Aunque el carácter literario de nuestras reconstrucciones no deba significar por fuerza la eliminación de todas las diferencias entre narración histórica y ficción, como temen algunos alarmistas, es cierto que rodea de una fuerte sospecha el supuesto de un observador distante que contempla un objeto desde lejos. De hecho, la propia obra de Ringer demuestra con claridad este aspecto, pues la decisión misma de urdir la historia de los mandarines alemanes como un “ocaso” cuyo fin se sitúa en el fatídico año de 1933 delata una conciencia histórica formativa que va más allá de la simple observación de un campo intelectual desde una distancia olímpica.5 Del mismo modo, la evidente identificación de Ringer con el grupo de mandarines que llama “modernistas”, en detrimento de los “ortodoxos”, hace que su exposición delate en forma inevitable una inmersión más comprometida en su material de lo que parecería saludable en función del método de distanciamiento que él defiende en ese artículo.
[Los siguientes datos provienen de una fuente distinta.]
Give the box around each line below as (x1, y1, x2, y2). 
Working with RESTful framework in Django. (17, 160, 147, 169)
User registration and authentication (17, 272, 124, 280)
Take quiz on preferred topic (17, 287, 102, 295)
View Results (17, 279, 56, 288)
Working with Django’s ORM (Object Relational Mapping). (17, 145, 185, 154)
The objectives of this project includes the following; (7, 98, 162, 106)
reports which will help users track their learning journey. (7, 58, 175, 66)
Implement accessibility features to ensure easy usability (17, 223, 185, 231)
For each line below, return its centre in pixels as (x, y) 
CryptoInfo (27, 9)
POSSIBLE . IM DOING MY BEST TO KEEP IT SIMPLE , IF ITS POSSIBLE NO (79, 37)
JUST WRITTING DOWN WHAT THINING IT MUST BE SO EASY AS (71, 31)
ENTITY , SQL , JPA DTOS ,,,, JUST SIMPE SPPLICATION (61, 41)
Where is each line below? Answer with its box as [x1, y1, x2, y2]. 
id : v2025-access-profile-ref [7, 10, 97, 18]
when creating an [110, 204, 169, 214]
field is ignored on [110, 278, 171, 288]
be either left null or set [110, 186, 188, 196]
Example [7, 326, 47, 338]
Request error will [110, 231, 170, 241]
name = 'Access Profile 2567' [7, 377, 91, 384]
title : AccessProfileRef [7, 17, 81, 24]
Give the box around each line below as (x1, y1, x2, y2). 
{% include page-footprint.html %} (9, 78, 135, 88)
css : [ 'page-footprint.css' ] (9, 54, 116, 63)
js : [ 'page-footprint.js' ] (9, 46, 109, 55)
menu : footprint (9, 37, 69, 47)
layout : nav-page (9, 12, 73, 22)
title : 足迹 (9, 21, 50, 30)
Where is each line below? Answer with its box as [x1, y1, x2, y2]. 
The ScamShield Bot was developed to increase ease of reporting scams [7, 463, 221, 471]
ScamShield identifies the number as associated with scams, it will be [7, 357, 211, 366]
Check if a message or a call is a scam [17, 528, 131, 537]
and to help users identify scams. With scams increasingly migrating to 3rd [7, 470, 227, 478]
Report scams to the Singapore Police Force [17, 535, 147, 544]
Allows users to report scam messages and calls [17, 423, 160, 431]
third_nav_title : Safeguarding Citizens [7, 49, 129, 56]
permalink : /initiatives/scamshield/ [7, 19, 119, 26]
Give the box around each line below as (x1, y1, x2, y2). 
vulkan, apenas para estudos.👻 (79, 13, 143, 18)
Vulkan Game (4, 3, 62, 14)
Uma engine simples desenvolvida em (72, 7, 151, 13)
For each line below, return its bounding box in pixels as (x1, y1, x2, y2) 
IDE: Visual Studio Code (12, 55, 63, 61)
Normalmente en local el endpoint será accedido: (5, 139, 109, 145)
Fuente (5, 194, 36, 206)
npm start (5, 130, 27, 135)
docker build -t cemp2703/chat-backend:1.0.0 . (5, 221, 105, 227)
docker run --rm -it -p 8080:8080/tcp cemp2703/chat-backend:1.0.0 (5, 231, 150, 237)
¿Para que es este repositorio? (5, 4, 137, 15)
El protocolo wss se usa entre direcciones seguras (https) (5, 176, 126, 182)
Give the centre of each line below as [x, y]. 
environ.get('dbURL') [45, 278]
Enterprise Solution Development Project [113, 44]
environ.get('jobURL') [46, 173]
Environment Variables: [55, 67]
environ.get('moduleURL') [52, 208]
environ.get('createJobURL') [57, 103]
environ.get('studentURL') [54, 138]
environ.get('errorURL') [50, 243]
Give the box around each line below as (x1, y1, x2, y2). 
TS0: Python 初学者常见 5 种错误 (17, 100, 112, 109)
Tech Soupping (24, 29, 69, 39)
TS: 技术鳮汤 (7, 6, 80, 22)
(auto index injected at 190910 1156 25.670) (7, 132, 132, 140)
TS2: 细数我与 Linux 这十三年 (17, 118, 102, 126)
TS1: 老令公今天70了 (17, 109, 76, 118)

A decir verdad, sobre la base de los principios de Bourdieu difícilmente podría ser de otra manera, pues el historiador está inserto en forma ineludible en un habitus cuyos supuestos tácitos se resisten a una plena tematización y crítica.6 Por ese motivo, la noción de “fusión de horizontes” de Gadamer, con la que Ringer nunca se sintió del todo cómodo, expresa lo que él mismo hace concretamente como historiador, con mayor exactitud que la idea de una observación objetiva desde lejos. Aun su artículo muestra los efectos del relato constructivista cuando Ringer generaliza al decir que “el pensamiento original y coherente es una especie de esclarecimiento, una emergencia hacia la claridad, una conquista de distancia analítica con respecto a los supuestos tácitos de un mundo cultural”. Pues esa definición del progreso hacia la luz en virtud de la desvinculación de los lóbregos supuestos del mundo cultural no tematizado se basa en una de las más viejas construcciones tropológicas de la tradición occidental, al menos tan antigua como la caverna de Platón. Los críticos de esta versión heliocéntrica y oculocéntrica de la verdad en cuanto esclarecimiento progresivo, como Merleau-Ponty y Heidegger, solían salir a la palestra con diferentes relatos que destacaban, en cambio, las virtudes de la inmediación, el involucramiento y la cercanía. Para ellos, la búsqueda cartesiana o positivista de lucidez y perspectiva sería un desventurado desvío en una historia cuyo telos debe ser el restablecimiento de la inmersión en el Ser. El quid no es aquí que sus alternativas sean por fuerza mejores; radica simplemente en decir que Ringer no puede escapar a un momento narrativizador ni siquiera en sus pronunciamientos de apariencia más directa sobre “el trabajo de esclarecimiento”.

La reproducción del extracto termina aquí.